(Data excerpts)
╔══

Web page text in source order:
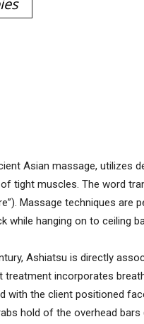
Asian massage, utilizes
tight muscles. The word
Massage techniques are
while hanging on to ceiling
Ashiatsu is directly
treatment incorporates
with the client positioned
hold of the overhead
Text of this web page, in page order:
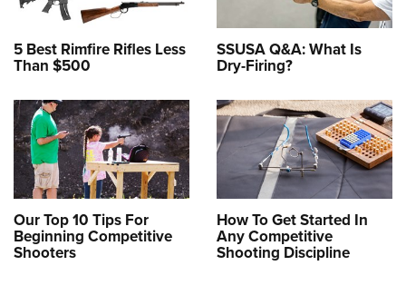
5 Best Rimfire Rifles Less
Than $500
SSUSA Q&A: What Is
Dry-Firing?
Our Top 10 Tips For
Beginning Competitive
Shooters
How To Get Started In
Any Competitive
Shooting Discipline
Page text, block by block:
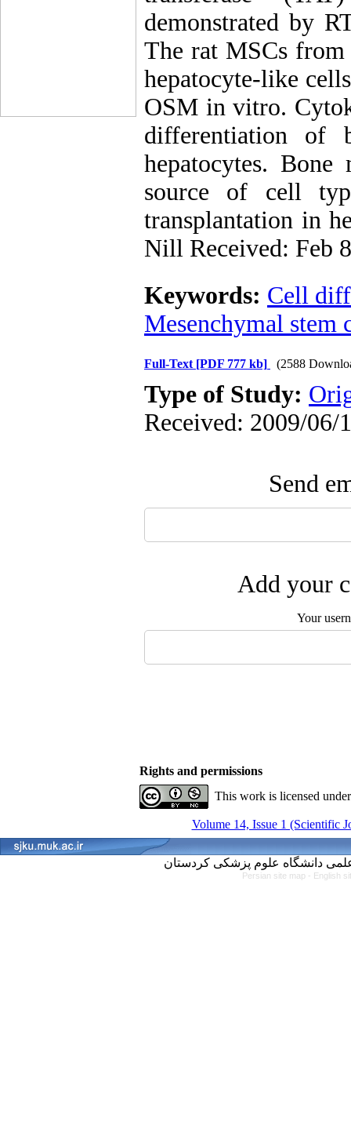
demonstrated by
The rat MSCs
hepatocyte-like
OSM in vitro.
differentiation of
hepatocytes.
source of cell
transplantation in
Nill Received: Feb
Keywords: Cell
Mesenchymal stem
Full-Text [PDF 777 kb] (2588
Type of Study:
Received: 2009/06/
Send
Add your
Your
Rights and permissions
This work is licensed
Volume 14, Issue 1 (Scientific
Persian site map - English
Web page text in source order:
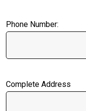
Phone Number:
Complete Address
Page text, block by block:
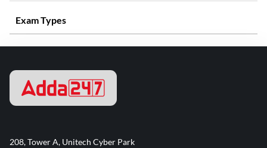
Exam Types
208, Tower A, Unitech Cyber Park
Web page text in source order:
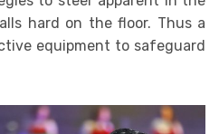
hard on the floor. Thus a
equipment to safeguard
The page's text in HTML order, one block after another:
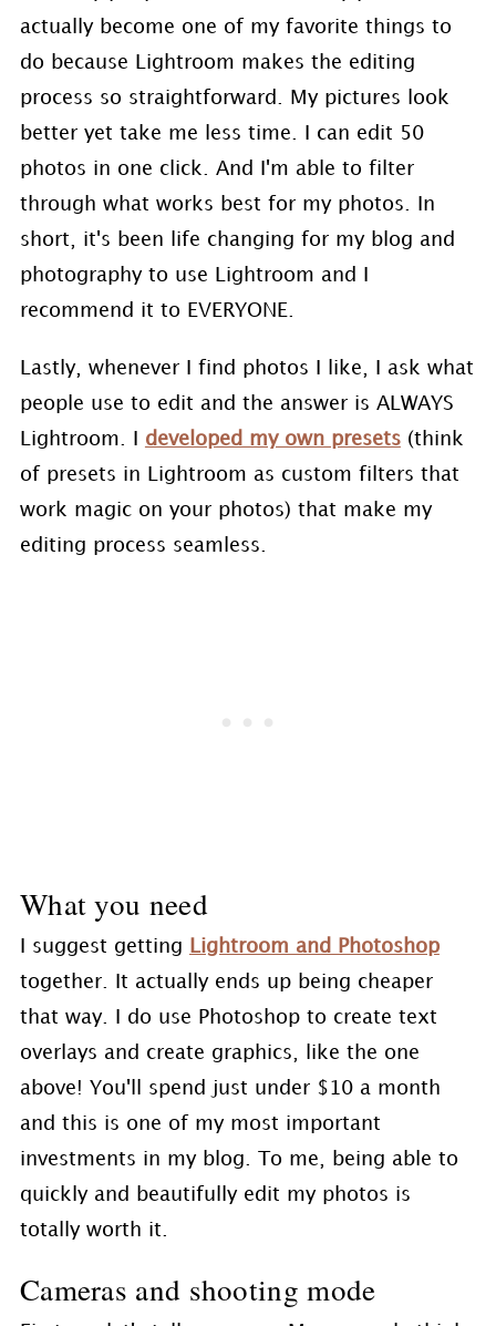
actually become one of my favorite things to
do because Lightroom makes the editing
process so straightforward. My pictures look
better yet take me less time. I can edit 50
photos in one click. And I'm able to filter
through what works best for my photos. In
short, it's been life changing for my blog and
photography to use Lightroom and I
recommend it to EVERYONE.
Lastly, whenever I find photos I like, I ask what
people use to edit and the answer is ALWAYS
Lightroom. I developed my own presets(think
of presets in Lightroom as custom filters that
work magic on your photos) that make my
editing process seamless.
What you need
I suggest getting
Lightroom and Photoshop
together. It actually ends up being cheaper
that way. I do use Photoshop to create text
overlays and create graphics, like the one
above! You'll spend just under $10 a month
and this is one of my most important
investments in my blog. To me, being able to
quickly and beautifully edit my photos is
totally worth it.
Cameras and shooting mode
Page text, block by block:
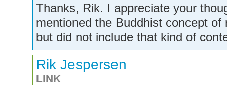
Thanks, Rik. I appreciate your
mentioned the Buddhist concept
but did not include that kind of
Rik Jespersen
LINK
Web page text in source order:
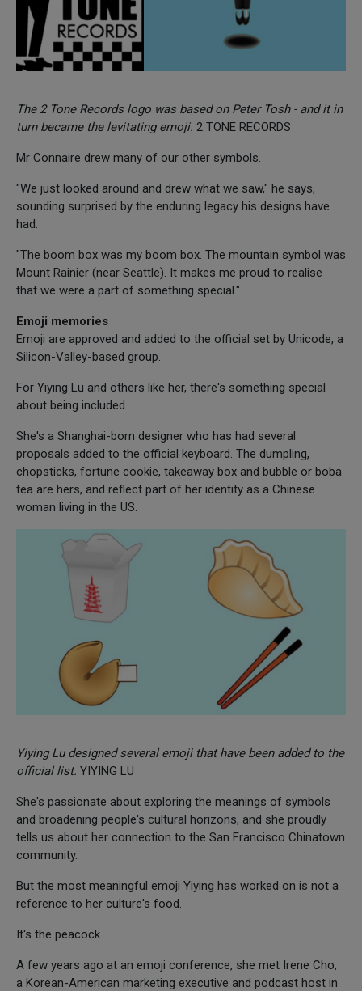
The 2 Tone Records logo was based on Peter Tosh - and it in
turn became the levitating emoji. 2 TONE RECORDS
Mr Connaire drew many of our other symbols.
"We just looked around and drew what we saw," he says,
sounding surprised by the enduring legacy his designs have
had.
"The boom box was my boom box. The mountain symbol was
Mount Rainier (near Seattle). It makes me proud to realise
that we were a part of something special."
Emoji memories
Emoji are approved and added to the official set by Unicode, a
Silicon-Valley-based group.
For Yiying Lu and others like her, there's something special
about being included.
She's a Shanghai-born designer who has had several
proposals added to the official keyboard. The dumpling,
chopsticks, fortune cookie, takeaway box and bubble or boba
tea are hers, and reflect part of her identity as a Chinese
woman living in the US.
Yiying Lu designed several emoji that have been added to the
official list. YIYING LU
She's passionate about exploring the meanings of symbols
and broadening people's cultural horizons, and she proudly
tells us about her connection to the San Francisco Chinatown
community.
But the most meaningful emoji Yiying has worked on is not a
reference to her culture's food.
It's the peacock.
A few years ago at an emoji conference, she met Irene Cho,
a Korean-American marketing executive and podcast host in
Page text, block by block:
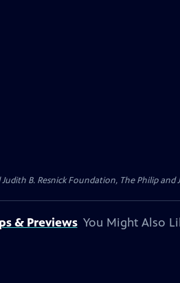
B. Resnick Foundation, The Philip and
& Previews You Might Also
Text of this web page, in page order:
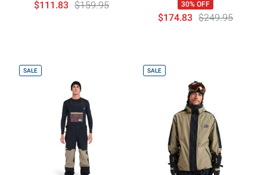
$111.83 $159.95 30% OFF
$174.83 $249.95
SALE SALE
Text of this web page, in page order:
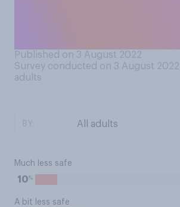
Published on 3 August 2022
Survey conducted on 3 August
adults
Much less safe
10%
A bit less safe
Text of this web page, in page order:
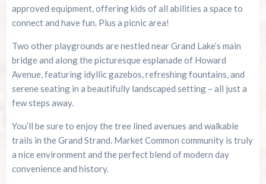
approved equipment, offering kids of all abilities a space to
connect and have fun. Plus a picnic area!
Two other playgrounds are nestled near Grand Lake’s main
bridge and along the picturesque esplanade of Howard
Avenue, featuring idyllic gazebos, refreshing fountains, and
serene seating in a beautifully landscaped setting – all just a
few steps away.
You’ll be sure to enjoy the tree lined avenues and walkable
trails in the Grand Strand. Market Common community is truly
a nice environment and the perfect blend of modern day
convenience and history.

╚══

What the task requires: Retype the entries exactly, skipping every picture.

Problem solution:
Web page text in source order:
Asian massage, utilizes
tight muscles. The word
Massage techniques are
while hanging on to ceiling
Ashiatsu is directly
treatment incorporates
with the client positioned
hold of the overhead
Text of this web page, in page order:
5 Best Rimfire Rifles Less
Than $500
SSUSA Q&A: What Is
Dry-Firing?
Our Top 10 Tips For
Beginning Competitive
Shooters
How To Get Started In
Any Competitive
Shooting Discipline
Page text, block by block:
demonstrated by
The rat MSCs
hepatocyte-like
OSM in vitro.
differentiation of
hepatocytes.
source of cell
transplantation in
Nill Received: Feb
Keywords: Cell
Mesenchymal stem
Full-Text [PDF 777 kb] (2588
Type of Study:
Received: 2009/06/
Send
Add your
Your
Rights and permissions
This work is licensed
Volume 14, Issue 1 (Scientific
Persian site map - English
Web page text in source order:
Phone Number:
Complete Address
Page text, block by block:
Exam Types
208, Tower A, Unitech Cyber Park
Web page text in source order:
hard on the floor. Thus a
equipment to safeguard
The page's text in HTML order, one block after another:
actually become one of my favorite things to
do because Lightroom makes the editing
process so straightforward. My pictures look
better yet take me less time. I can edit 50
photos in one click. And I'm able to filter
through what works best for my photos. In
short, it's been life changing for my blog and
photography to use Lightroom and I
recommend it to EVERYONE.
Lastly, whenever I find photos I like, I ask what
people use to edit and the answer is ALWAYS
Lightroom. I developed my own presets(think
of presets in Lightroom as custom filters that
work magic on your photos) that make my
editing process seamless.
What you need
I suggest getting
Lightroom and Photoshop
together. It actually ends up being cheaper
that way. I do use Photoshop to create text
overlays and create graphics, like the one
above! You'll spend just under $10 a month
and this is one of my most important
investments in my blog. To me, being able to
quickly and beautifully edit my photos is
totally worth it.
Cameras and shooting mode
Page text, block by block:
Thanks, Rik. I appreciate your
mentioned the Buddhist concept
but did not include that kind of
Rik Jespersen
LINK
Web page text in source order:
The 2 Tone Records logo was based on Peter Tosh - and it in
turn became the levitating emoji. 2 TONE RECORDS
Mr Connaire drew many of our other symbols.
"We just looked around and drew what we saw," he says,
sounding surprised by the enduring legacy his designs have
had.
"The boom box was my boom box. The mountain symbol was
Mount Rainier (near Seattle). It makes me proud to realise
that we were a part of something special."
Emoji memories
Emoji are approved and added to the official set by Unicode, a
Silicon-Valley-based group.
For Yiying Lu and others like her, there's something special
about being included.
She's a Shanghai-born designer who has had several
proposals added to the official keyboard. The dumpling,
chopsticks, fortune cookie, takeaway box and bubble or boba
tea are hers, and reflect part of her identity as a Chinese
woman living in the US.
Yiying Lu designed several emoji that have been added to the
official list. YIYING LU
She's passionate about exploring the meanings of symbols
and broadening people's cultural horizons, and she proudly
tells us about her connection to the San Francisco Chinatown
community.
But the most meaningful emoji Yiying has worked on is not a
reference to her culture's food.
It's the peacock.
A few years ago at an emoji conference, she met Irene Cho,
a Korean-American marketing executive and podcast host in
Page text, block by block:
B. Resnick Foundation, The Philip and
& Previews You Might Also
Text of this web page, in page order:
$111.83 $159.95 30% OFF
$174.83 $249.95
SALE SALE
Text of this web page, in page order:
Published on 3 August 2022
Survey conducted on 3 August
adults
Much less safe
10%
A bit less safe
Text of this web page, in page order:
approved equipment, offering kids of all abilities a space to
connect and have fun. Plus a picnic area!
Two other playgrounds are nestled near Grand Lake’s main
bridge and along the picturesque esplanade of Howard
Avenue, featuring idyllic gazebos, refreshing fountains, and
serene seating in a beautifully landscaped setting – all just a
few steps away.
You’ll be sure to enjoy the tree lined avenues and walkable
trails in the Grand Strand. Market Common community is truly
a nice environment and the perfect blend of modern day
convenience and history.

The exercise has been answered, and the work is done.